Last November I wrote about the upcoming film, Noah, and noted the response of the Evangelical subculture. A few weeks ago, I caught a screening of Son of God, which honestly felt less like a film and more like a marketing scheme orchestrated by the creators of last year's The Bible mini-series, hoping to capitalize on box office by recycling white American Jesus for Church audiences. Additionally, 20th Century Fox is releasing Exodus later this year, officially marking a trendy comeback of Biblical Epics.
Adapting the Bible for the silver screen has been popular since forever. In 1916, the life of Jesus was featured in D.W. Griffith's epic film Intolerance, an ambitious illustration of "love's failure throughout the ages." This is interesting to note because, at least according to Western cinema, popular depictions of Jesus typically stumble at the crossroads of religion and tolerance. Jesus inherently gets caught up in the midst of a culture war, with more attention being paid to his significance as a religious icon than as a human character in a cultural context. This is why Jesus' character in Son of God barely registers as human: it is far easier for Evangelicals to treat him as a traditional, two-dimensional icon than to skirt potential heresy by making Jesus "too relatable" as a character. Perhaps we should just stop trying.

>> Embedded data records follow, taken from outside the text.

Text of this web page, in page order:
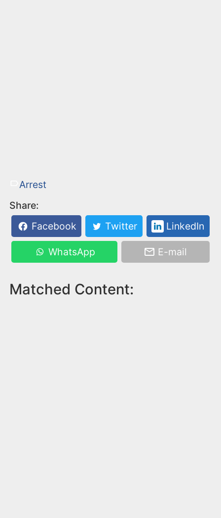
Arrest
Share:
Facebook
Twitter LinkedIn
WhatsApp E-mail
Matched Content:
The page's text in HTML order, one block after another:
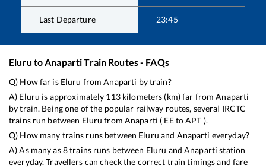
Last Departure 23:45
Eluru toAnapartiTrain Routes - FAQs
Q) How far is Eluru fromAnaparti by train?
A) Eluru is approximately 113kilometers (km) far fromAnaparti
by train. Being one of the popular railway routes, several IRCTC
trains run between Eluru from Anaparti ( EEtoAPT ).
Q) How many trains runs between Eluru and Anaparti everyday?
A) As many as8trains runs between Eluru andAnaparti station
everyday. Travellers can check the correct train timings and fare
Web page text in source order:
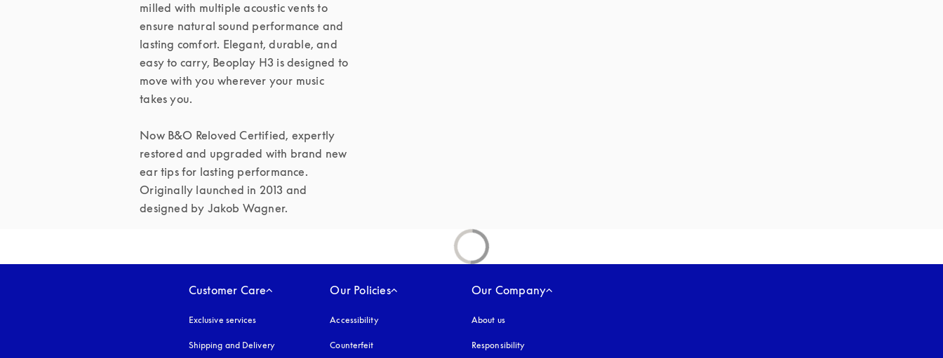
milled with multiple acoustic vents to
ensure natural sound performance and
lasting comfort. Elegant, durable, and
easy to carry, Beoplay H3 is designed to
move with you wherever your music
takes you.
Now B&O Reloved Certified, expertly
restored and upgraded with brand new
ear tips for lasting performance.
Originally launched in 2013 and
designed by Jakob Wagner.
Customer Care
Exclusive services
Shipping and Delivery
Our Policies
Accessibilityopens in a new tab
Counterfeit
Our Company
About us
Responsibility
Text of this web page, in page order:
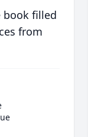
book filled
from
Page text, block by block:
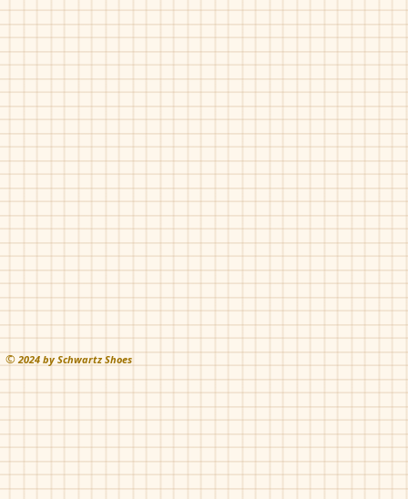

Lest we get confused in our labelling, here's a secret as to what makes a film or piece of entertainment "Christian" as opposed to what does not. It has to do with agenda. The makers of Son of God are Evangelical Christians first, artists second. Their product has more to do with using cinema as a tool to evangelize the masses than it does with honesty or humility. (I'll come back to this point in a bit.) Noah, on the other hand, is crafted by an artist who's interested in shattering the established Noah conventions built up in our cultural mind's eye through years of Sunday School flannel boards and illustrated Bible stories for children. Despite the fact that both films draw their source material from the Bible, I expect them to be met with very different responses. Which film will prove itself to be more "Christian" in the long run? I guess we'll have to wait and find out.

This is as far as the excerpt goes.